## Required action
Copy out the lines of the records below, and only those lines, from the one with "Location Intelligence" through the one with "State TikTok Ban", exactly as they appear.

## Records from a data collection

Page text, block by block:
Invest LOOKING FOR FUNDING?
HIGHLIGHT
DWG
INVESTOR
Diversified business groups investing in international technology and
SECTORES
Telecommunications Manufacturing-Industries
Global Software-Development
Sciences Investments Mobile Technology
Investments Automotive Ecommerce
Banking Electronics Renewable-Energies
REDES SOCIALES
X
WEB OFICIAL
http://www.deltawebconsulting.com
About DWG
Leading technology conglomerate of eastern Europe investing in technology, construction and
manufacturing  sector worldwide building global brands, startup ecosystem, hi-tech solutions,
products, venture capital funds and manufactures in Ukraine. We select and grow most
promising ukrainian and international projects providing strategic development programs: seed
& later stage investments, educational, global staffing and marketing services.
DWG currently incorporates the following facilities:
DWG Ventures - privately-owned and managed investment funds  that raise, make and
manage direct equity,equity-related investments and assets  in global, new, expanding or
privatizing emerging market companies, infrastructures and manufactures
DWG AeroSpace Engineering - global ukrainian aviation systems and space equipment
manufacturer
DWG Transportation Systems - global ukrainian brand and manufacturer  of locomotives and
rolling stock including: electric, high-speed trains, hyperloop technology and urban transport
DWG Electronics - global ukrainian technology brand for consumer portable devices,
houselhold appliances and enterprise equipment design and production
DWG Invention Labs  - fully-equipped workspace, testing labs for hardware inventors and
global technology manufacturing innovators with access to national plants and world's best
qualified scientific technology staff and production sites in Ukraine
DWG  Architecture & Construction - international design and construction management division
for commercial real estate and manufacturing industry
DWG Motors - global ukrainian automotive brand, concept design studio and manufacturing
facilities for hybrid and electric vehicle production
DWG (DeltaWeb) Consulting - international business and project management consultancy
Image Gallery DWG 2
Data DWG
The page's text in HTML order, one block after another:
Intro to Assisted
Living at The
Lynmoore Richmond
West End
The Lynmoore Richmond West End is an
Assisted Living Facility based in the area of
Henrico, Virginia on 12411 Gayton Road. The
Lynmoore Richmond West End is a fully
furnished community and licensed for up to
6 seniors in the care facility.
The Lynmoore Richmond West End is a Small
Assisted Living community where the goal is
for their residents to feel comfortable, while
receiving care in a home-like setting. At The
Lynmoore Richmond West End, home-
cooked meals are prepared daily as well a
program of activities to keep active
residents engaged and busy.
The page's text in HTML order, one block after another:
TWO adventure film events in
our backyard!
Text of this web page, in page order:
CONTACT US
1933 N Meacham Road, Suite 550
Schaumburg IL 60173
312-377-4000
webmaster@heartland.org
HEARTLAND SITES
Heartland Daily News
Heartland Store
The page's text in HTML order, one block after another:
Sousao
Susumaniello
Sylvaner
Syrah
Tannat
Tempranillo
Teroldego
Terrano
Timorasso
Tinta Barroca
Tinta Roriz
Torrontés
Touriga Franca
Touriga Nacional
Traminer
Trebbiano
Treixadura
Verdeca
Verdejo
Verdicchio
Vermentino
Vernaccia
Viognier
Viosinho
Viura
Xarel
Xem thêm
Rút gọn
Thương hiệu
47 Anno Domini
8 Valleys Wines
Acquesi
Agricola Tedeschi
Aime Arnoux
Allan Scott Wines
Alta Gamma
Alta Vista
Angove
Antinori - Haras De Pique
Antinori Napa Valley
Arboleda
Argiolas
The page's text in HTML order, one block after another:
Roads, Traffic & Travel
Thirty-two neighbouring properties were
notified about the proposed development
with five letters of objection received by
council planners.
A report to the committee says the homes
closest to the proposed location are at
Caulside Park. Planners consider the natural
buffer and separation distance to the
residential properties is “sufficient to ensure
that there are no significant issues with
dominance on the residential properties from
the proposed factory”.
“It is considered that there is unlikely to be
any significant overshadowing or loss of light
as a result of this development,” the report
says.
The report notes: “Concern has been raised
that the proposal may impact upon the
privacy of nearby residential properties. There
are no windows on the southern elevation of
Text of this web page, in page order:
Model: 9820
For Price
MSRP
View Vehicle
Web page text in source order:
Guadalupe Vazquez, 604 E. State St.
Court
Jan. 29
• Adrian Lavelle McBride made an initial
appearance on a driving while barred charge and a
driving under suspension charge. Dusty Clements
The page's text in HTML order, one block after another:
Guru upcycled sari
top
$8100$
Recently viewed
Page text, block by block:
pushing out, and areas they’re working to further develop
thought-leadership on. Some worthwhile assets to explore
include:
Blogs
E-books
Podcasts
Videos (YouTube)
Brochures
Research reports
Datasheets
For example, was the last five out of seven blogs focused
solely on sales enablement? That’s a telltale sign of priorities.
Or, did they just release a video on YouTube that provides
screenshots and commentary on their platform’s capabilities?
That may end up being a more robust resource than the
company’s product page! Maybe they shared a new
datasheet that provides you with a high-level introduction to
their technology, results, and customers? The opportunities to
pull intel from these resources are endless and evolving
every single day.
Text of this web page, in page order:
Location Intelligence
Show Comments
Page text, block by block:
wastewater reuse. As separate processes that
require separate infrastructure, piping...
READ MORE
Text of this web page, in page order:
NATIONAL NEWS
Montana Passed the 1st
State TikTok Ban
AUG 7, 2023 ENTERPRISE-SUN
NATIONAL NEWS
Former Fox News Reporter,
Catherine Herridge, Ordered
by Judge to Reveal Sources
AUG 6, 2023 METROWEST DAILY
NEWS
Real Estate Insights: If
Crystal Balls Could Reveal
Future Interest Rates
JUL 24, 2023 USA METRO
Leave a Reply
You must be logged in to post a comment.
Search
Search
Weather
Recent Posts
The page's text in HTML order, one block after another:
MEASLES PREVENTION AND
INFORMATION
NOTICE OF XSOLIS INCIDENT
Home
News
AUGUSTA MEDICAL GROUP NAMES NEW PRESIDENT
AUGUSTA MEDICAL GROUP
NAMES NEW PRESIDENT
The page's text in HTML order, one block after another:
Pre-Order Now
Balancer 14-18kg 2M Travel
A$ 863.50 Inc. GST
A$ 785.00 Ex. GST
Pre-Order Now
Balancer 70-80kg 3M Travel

## Output of the task
Location Intelligence
Show Comments
Page text, block by block:
wastewater reuse. As separate processes that
require separate infrastructure, piping...
READ MORE
Text of this web page, in page order:
NATIONAL NEWS
Montana Passed the 1st
State TikTok Ban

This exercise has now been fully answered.